▶ What you need to do
All of the entries should be restated word for word, but without their pictures.

[Start of section]

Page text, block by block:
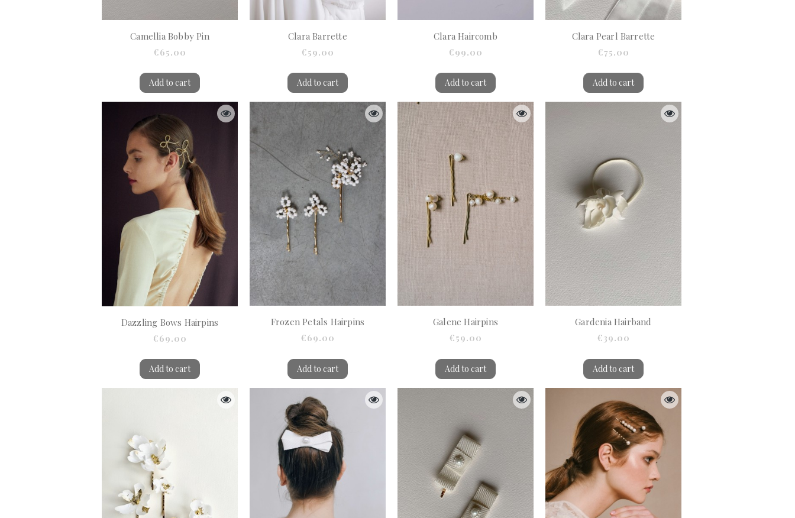
Camellia Bobby Pin
€65.00
Add to cart
Clara Barrette
€59.00
Add to cart
Clara Haircomb
€99.00
Add to cart
Clara Pearl Barrette
€75.00
Add to cart
Dazzling Bows Hairpins
€69.00
Add to cart
Frozen Petals Hairpins
€69.00
Add to cart
Galene Hairpins
€59.00
Add to cart
Gardenia Hairband
€39.00
Add to cart
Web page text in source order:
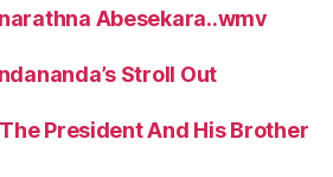
Abesekara..wmv
Stroll Out
President And His Brother
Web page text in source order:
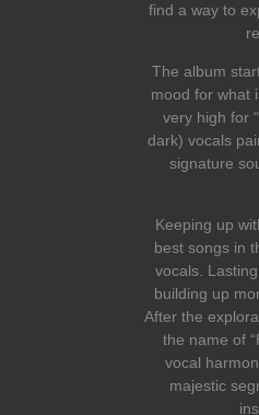
find a way to
The album
mood for what
very high for
dark) vocals
signature
Keeping up
best songs in
vocals.
building up
After the
the name of
vocal
majestic
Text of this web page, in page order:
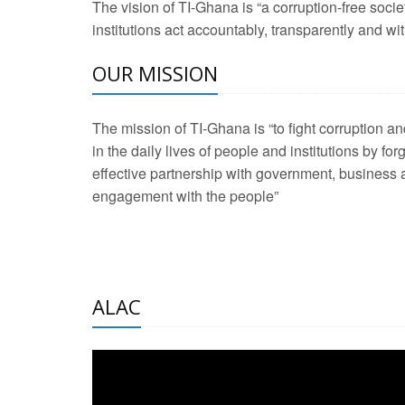
2 Aug 2026 -
development
21 Jan 2025 -
20 Feb 2025 -
2 Jun 2025 -West
The vision of TI-Ghana is “a corruption-free
institutions act accountably, transparently and
OUR MISSION
The mission of TI-Ghana is “to fight corruption
in the daily lives of people and institutions by
effective partnership with government, business
engagement with the people”
ALAC
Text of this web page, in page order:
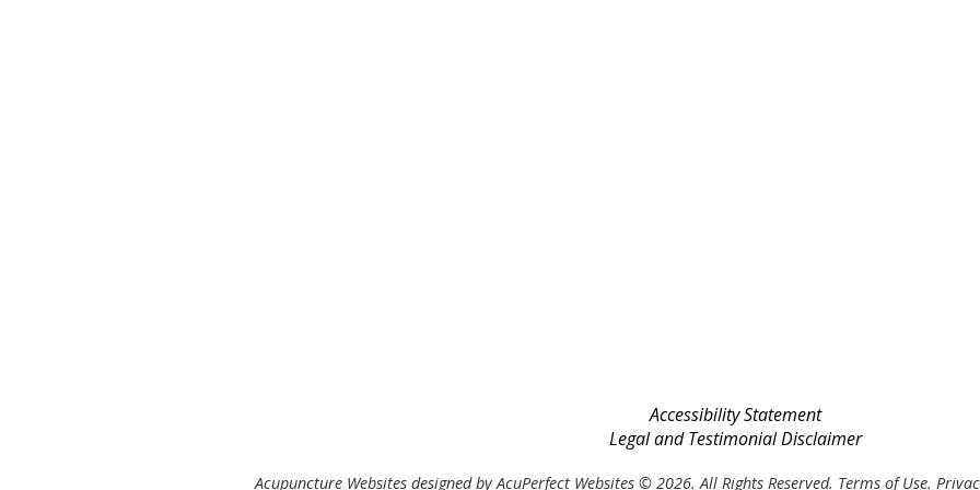
Accessibility Statement
Legal and Testimonial Disclaimer
Acupuncture Websites designed by AcuPerfect Websites © 2026. All Rights Reserved. Terms of Use.
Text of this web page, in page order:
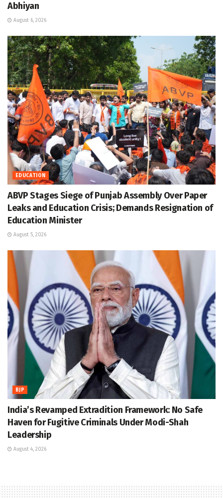
Abhiyan
August 6, 2026
EDUCATION
ABVP Stages Siege of Punjab Assembly Over Paper
Leaks and Education Crisis; Demands Resignation of
Education Minister
August 5, 2026
BJP
India’s Revamped Extradition Framework: No Safe
Haven for Fugitive Criminals Under Modi-Shah
Leadership
August 4, 2026
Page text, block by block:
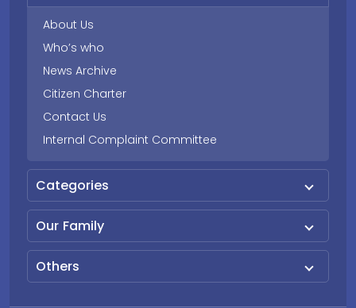
About Us
Who’s who
News Archive
Citizen Charter
Contact Us
Internal Complaint Committee
Categories
Our Family
Others
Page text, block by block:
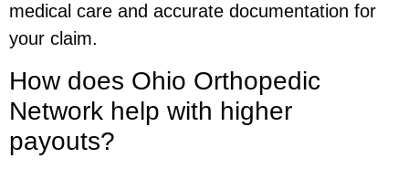
medical care and accurate documentation for
your claim.
How does Ohio Orthopedic
Network help with higher
payouts?
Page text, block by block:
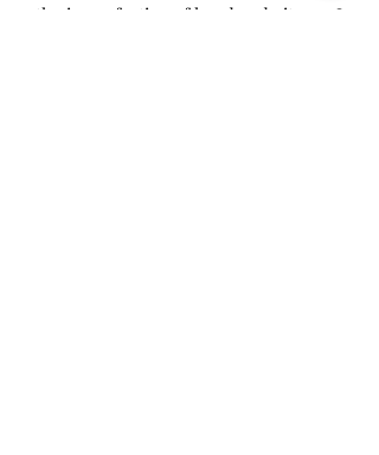
the imperfection of handmade items, I
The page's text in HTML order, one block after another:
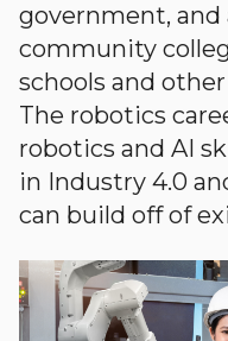
government,
community
schools and
The robotics
robotics and AI
in Industry 4.0
can build off of
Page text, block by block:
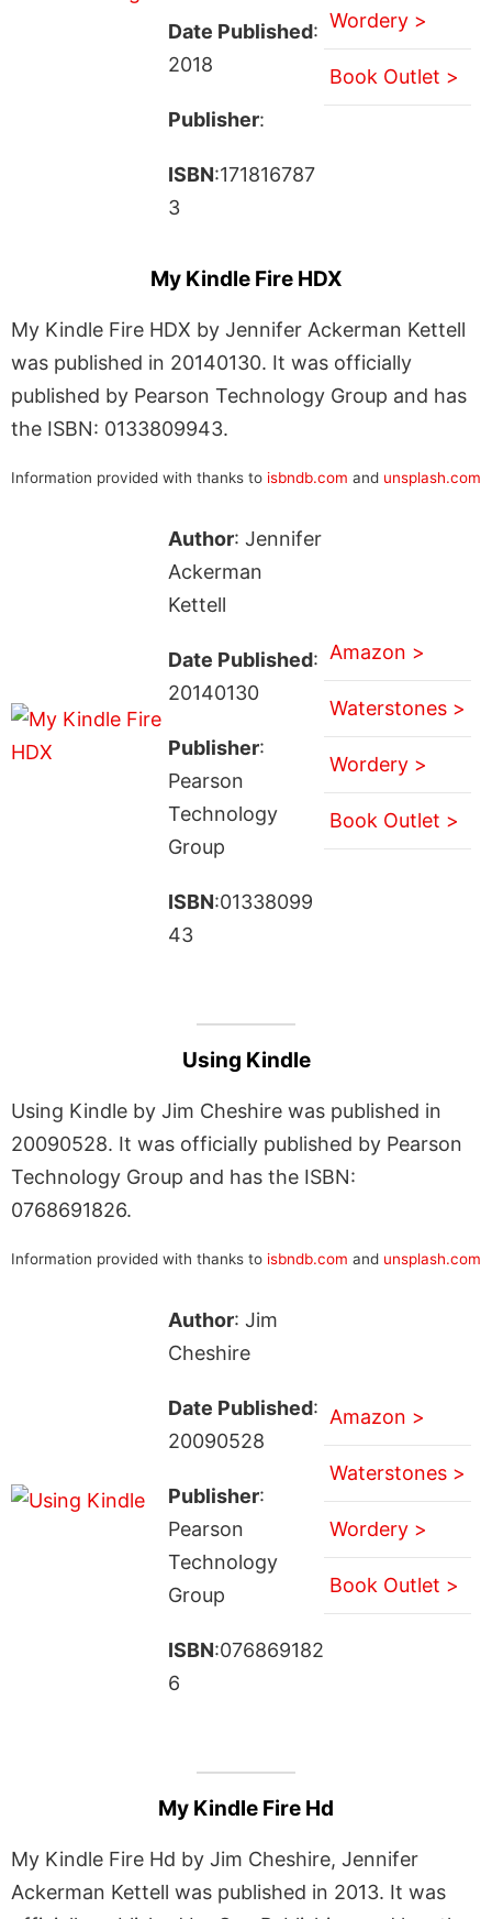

[End of section]

▶ Response
Page text, block by block:
Camellia Bobby Pin
€65.00
Add to cart
Clara Barrette
€59.00
Add to cart
Clara Haircomb
€99.00
Add to cart
Clara Pearl Barrette
€75.00
Add to cart
Dazzling Bows Hairpins
€69.00
Add to cart
Frozen Petals Hairpins
€69.00
Add to cart
Galene Hairpins
€59.00
Add to cart
Gardenia Hairband
€39.00
Add to cart
Web page text in source order:
Abesekara..wmv
Stroll Out
President And His Brother
Web page text in source order:
find a way to
The album
mood for what
very high for
dark) vocals
signature
Keeping up
best songs in
vocals.
building up
After the
the name of
vocal
majestic
Text of this web page, in page order:
2 Aug 2026 -
development
21 Jan 2025 -
20 Feb 2025 -
2 Jun 2025 -West
The vision of TI-Ghana is “a corruption-free
institutions act accountably, transparently and
OUR MISSION
The mission of TI-Ghana is “to fight corruption
in the daily lives of people and institutions by
effective partnership with government, business
engagement with the people”
ALAC
Text of this web page, in page order:
Accessibility Statement
Legal and Testimonial Disclaimer
Acupuncture Websites designed by AcuPerfect Websites © 2026. All Rights Reserved. Terms of Use.
Text of this web page, in page order:
Abhiyan
August 6, 2026
EDUCATION
ABVP Stages Siege of Punjab Assembly Over Paper
Leaks and Education Crisis; Demands Resignation of
Education Minister
August 5, 2026
BJP
India’s Revamped Extradition Framework: No Safe
Haven for Fugitive Criminals Under Modi-Shah
Leadership
August 4, 2026
Page text, block by block:
About Us
Who’s who
News Archive
Citizen Charter
Contact Us
Internal Complaint Committee
Categories
Our Family
Others
Page text, block by block:
medical care and accurate documentation for
your claim.
How does Ohio Orthopedic
Network help with higher
payouts?
Page text, block by block:
the imperfection of handmade items, I
The page's text in HTML order, one block after another:
government,
community
schools and
The robotics
robotics and AI
in Industry 4.0
can build off of
Page text, block by block:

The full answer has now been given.